Squeezing his eyes, Titus could not help but imagine that sight: he and Amy standing before one of those circuit riders or civil justices speaking marriage words to them out of the Holy Book.
“—then all there is after that is deciding on where we’re gonna live till you and your pa get to raising up our own place for us to live in.”
“Where?”
Amy looked at him hard, her gaze showing she realized he had not been paying her the heed due her as the mother of his child. “Yes, Titus. Either here with your folks, or over to mine. We’ll have to thrash that one out atween us all.”
“I don’t know about living here—”
“No matter. We’ll make room for ourselves, wherever we are,” she said with that air of confide
nce exuded only by one who is nearly shed of her teens. “Just you think about finishing your education, Titus Bass. Our children gonna be counting on their father. So you think about getting this last year of school learning under your belt so you can put your mind to helping your pa with the family farming.” She extended her arm in a slow arc across the yard, cabin, barn, and outbuildings. “One day this all be yours … ours. But first you finish up your schooling.”
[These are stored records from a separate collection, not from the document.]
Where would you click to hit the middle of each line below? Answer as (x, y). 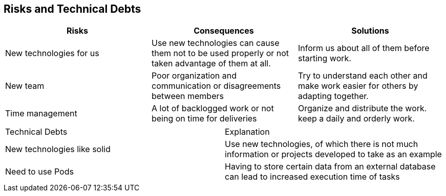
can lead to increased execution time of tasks (312, 177)
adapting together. (333, 96)
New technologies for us (52, 53)
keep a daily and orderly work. (356, 119)
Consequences (224, 31)
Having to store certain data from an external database (330, 167)
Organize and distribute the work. (362, 108)
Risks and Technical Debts (72, 9)
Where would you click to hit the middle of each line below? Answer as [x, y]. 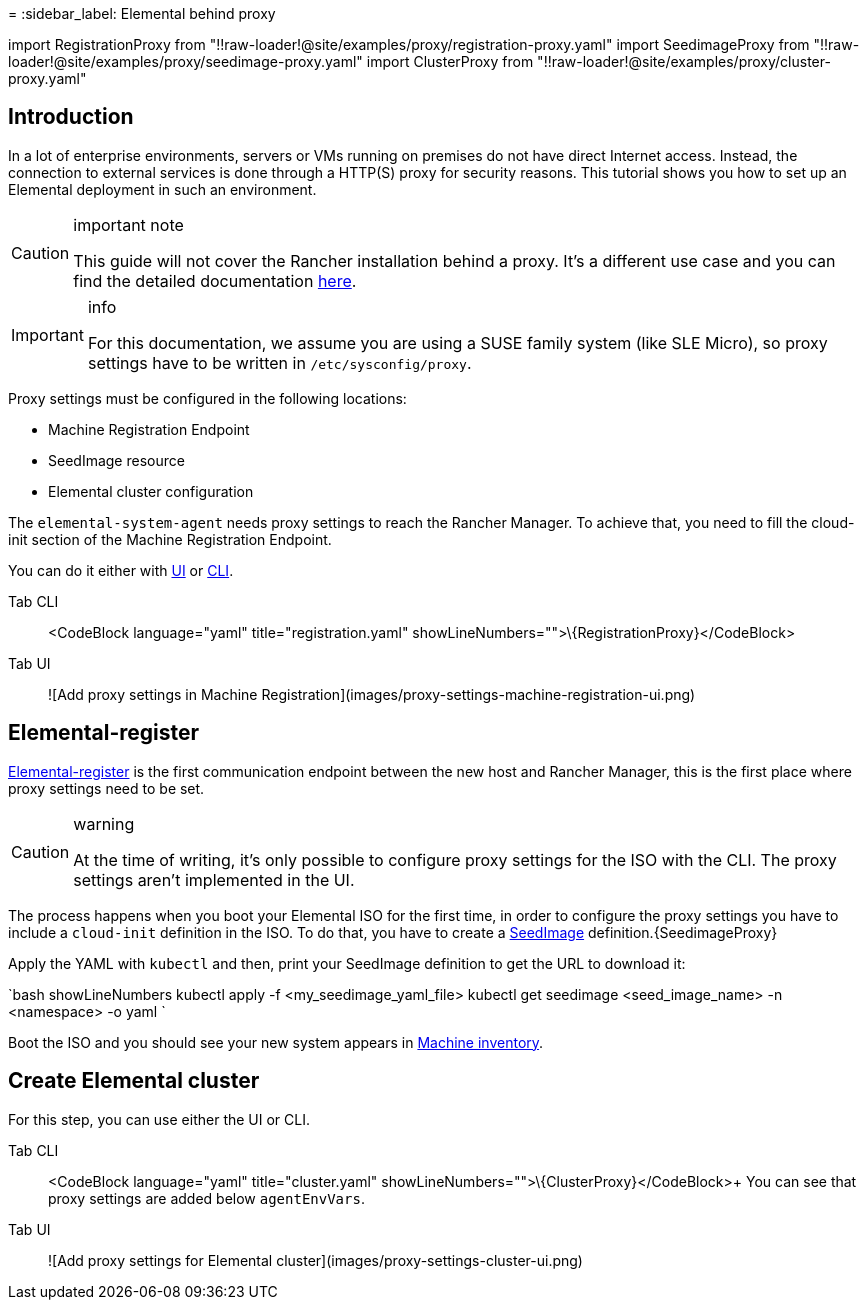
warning [104, 823]
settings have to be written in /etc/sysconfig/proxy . [279, 362]
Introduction [71, 117]
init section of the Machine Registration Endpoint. [170, 539]
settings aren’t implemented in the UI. [214, 879]
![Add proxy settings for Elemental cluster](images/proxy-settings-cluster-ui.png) [315, 1260]
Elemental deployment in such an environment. [162, 189]
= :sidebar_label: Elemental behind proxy [142, 13]

He looked up to find his father coming across the yard toward them, walking as if with a real purpose. That soured his milk all the worse—already Titus was in no mood to have someone yanking on his rope, Amy or his pap. Here a woman was wrapping him tighter and tighter, not to mention that his father kept him fenced in, no different than if he was that milk cow held prisoner in her tiny pen. It rankled him, the way Amy had taken to preaching at him. The same as his father did: about responsibility and family and the land, and responsibility all over again.
“How do, Amy,” Thaddeus Bass called out as he came to a halt.
“Mr. Bass. Nice to see you, sir.”
“Titus,” he said, turning to his son, “I come to tell you not to be out too late tonight. I want you back in the fields tomorrow.”
He looked at Amy quickly. “Tomorrow?”
“I want you to finish up that stump work afore you go back for any more of that school business.”
For a heartbeat he felt elation that his father was giving his permission to stay off from school. But that elation burst just like a bubble in his mother’s lye soap when he realized the substitute would be farmwork.
“That’s a lotta work,” Titus grumped.
“Not if you get after it the way I know you can. I need that field cleared so I can turn the ground afore winter. Lay it fallow to catch as much rain and snow as the sky will give us this winter. Planning on planting over there come spring—so I need to have that ground turned afore winter.”
He sighed, his head sagging between his shoulders, feeling his father’s eyes on him, waiting for an answer, judging.
“You can forget your hunting till the work’s done, Titus,” Thaddeus declared impatiently. “I put your grandpap’s rifle in the corner by the fireplace, and there it’s gonna stay till the stumps is all pulled.”